Engine Down — Demure

Editors note: Wow, check it out, someone else wanted to write about something they love and we let them do that because writing about what you love is so so good. Take it away, Patrick.

Starting off a thinkpiece with “philly’s diy/punk scene is incredibly good” is about as useless as a blogger can be in 2016. That being said: Philly’s punk and DIY/punk scene is the best we’ve had since the DC scene of the 90s-00s. We’re finally getting back to the point where house shows are the norm, labels can be made in basements, and billboard charting status can be achieved by hustling and just being fucking good at your instruments. This is truly a great time to be alive, fam.

If there’s anything to huff and puff about regarding the Philly scene, it’s that it is so fresh and exciting that it seems like it’s erasing the history of those once great scenes, much like the DC one. While DC and Revolution Summer was often seen as a touchstone for music that would come to pass in the genre, Philly is reinventing the entire dang book, making those previous scenes seem like a distant memory more and more with every EP that gets self-released to Bandcamp. So let’s flashback to 2002 in DC, or more specifically, Richmond.

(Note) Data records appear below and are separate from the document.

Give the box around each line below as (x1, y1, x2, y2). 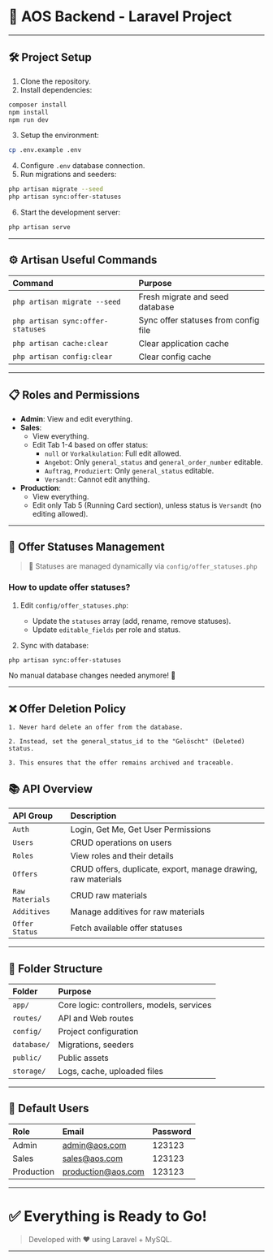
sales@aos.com (62, 1153, 123, 1164)
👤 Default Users (8, 1102, 89, 1115)
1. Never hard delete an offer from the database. (8, 723, 184, 732)
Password (152, 1125, 193, 1137)
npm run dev (8, 115, 49, 124)
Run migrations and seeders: (19, 170, 117, 180)
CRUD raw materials (70, 890, 148, 901)
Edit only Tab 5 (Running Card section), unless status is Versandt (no (32, 500, 262, 510)
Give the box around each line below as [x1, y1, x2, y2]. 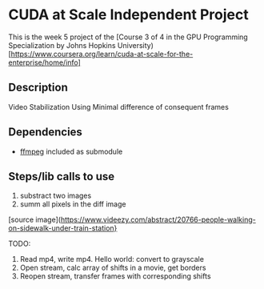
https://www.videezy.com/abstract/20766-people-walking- [60, 215, 256, 225]
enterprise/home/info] [8, 58, 82, 67]
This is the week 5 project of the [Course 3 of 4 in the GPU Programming [8, 32, 248, 42]
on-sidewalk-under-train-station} [8, 223, 118, 233]
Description [8, 81, 68, 94]
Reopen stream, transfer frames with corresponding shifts [19, 271, 211, 281]
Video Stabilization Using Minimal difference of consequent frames [8, 102, 230, 111]
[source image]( [8, 215, 62, 225]
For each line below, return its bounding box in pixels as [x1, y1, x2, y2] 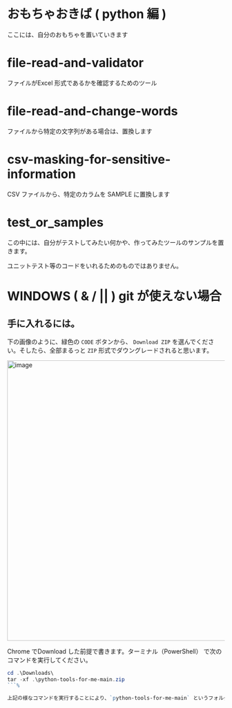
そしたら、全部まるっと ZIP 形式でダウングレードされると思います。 [19, 346, 213, 354]
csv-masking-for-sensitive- [7, 152, 171, 167]
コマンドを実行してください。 [7, 656, 92, 664]
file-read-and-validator [7, 55, 144, 71]
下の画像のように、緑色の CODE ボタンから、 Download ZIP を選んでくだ [7, 337, 209, 346]
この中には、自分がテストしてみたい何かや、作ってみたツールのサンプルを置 [7, 238, 224, 246]
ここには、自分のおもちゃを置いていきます [7, 30, 128, 39]
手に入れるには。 [7, 318, 80, 330]

If there is any band from the Philly scene that’s comparable to Engine Down, it’s probably Restorations: Not hooky or anthemic enough to be as instantly recognizable as your Menzingers and Hop Alongs of the scene and not chunky or noisy enough to be embraced by the heavier crowds like Fight Amp.

As if lacking Fugazi’s political lean and penchant for shout-alongs or Nation of Ulysses’ abrasiveness wasn’t enough of a foot shot, Engine Down also had the misfortune of coming around about a decade too late. The band released their first album just two years before Fugazi released their last and Engine Down broke up only two years after Fugazi. No one gives a motherfuck about Bush, a genuinely dope band, because they rode the coat tails of Nirvana and the grunge scene long after it had been established. The same could be said for Engine Down. The scene, simply enough, had grown up by the time Keeley Davis and Co. came about. This is coupled by the fact that Engine Down’s early material, much like Restorations’, leaves little to be desired and didn’t show any signs of what would come. Don’t @ me.

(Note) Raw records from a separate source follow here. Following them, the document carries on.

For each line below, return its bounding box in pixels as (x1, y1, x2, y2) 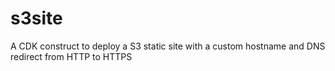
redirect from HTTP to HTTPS (10, 50, 133, 62)
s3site (10, 7, 63, 30)
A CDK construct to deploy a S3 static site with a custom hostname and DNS (10, 40, 326, 52)
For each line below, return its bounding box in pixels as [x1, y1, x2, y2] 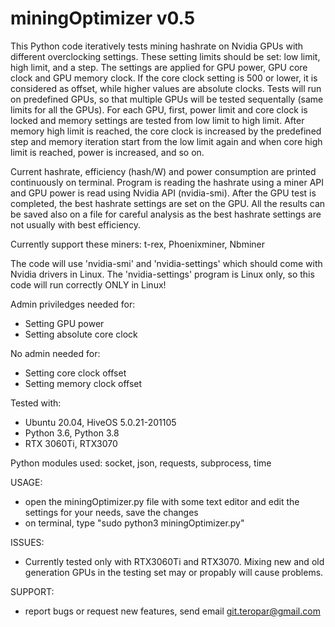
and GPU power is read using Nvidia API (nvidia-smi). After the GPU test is [10, 187, 317, 199]
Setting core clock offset [24, 367, 127, 379]
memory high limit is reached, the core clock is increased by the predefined [10, 125, 322, 137]
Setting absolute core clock [24, 328, 138, 340]
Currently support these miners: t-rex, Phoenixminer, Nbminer [10, 238, 266, 250]
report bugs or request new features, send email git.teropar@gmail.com [24, 605, 321, 617]
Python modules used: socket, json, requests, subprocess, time [10, 457, 272, 469]
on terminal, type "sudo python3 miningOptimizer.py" [24, 517, 245, 529]
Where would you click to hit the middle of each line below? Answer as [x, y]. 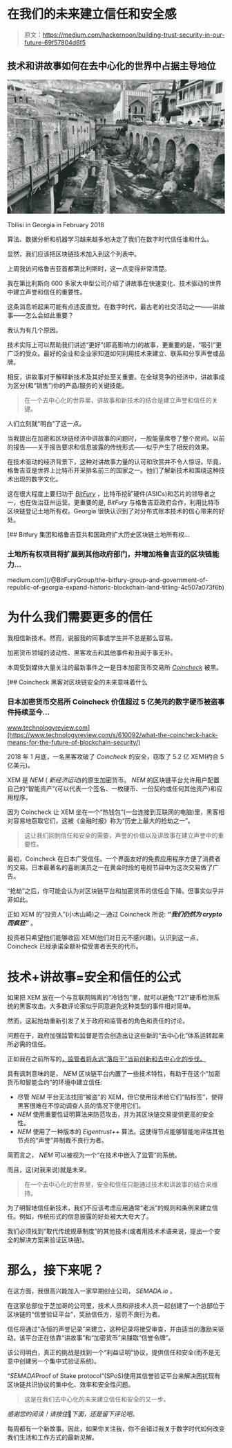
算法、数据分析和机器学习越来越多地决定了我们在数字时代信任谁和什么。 [110, 239]
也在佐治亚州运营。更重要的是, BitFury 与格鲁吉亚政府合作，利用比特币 [119, 502]
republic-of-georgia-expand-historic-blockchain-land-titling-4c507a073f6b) [116, 588]
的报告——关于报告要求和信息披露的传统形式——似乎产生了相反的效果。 [110, 447]
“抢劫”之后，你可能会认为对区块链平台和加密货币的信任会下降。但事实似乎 [113, 891]
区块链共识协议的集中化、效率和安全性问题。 [71, 1385]
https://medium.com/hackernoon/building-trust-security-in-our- [134, 35]
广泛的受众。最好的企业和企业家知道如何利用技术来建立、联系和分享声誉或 [113, 353]

All pessimism aside: Engine Down is my favorite band of all time. Fuck what you heard, there wasn’t a more important song to come out of the Beltway than “Second of February.” Okayyyyy, maybe “Give Me the Cure,” if I allow myself to be real. But seriously, the fact that 2002’s “Demure” will go down as the album that post-hardcore bros in the 2010s cite as highly influential in magazines like Alt Press almost across the board, yet was released on a label that’s claim to fame is a few casual Frodus records, is genuinely baffling.

If you like Radiohead when they remembered how to hold a guitar like a guitar and not like a cello, go pick up “Demure.” If you like Circa Survive, go pick up “Demure.” If you like the non-brocore Moving Mountains records, go pick up “Demure.” If you like Sparta, go pi….hahahaha okay sorry I forgot no one liked Sparta. Side note while carving figures out of Lone Stars and lamenting about flat circles: Keeley Davis is on Sparta’s only remotely listenable album and replaced Sparta’s frontman in this year’s At the Drive In reunion. Get you a man that can do both.

No one could quite mix the discord (DC punk heads drink) and energy of the instrumentation with the melancholy and fragility of the vocals quite like Engine Down. There’s something to be said for the art of the slowburn. Engine Down Van Gogh’d the shit out of that entire sentiment and bottled it for retail on one perfect disk of ten songs.

I’ll leave you with my favorite song off my favorite album: “Overrated.” It is the Queen Bee of the most important metric of all: LMSU (Lyrics to MySpace Status Updates). “Can I push this pin too hard, to take this point too far?” Fuck me the heck up fam. “I gave your time away to the first smile come my way.” FUCK ME THE HECK UP FAM. Another important metric: hours spent as a youth trying to nail Keeley’s guitar tone for the main riff of the song. Through the roof. I think that’s why the band was so important to me. People talk about how Blink 182’s legacy can be attributed to how relatable the songs are and how anyone could pick up an instrument and play those songs better than Blink themselves in about 30 minutes time. Engine Down encapsulates this feeling to a point, especially on “Overrated,” but turns the screw enough to where you’ll never quite nail what they achieved 100%. That’s a legacy if I’ve ever heard of one.

There will always be scenes to come and go for as long as guitar music remains relevant (like another two years probably). It’s important to look past the Menzingers and the Fugazis of these scenes and remember the Restorations and the Engine Downs. More often that not, they’re the true sign of what’s to come with the next wave. I might forget about Steady Diet of Nothing or Rented World. I’m never forgetting Demure.

Patrick is great. Patrick is correct about a lot of things in this article.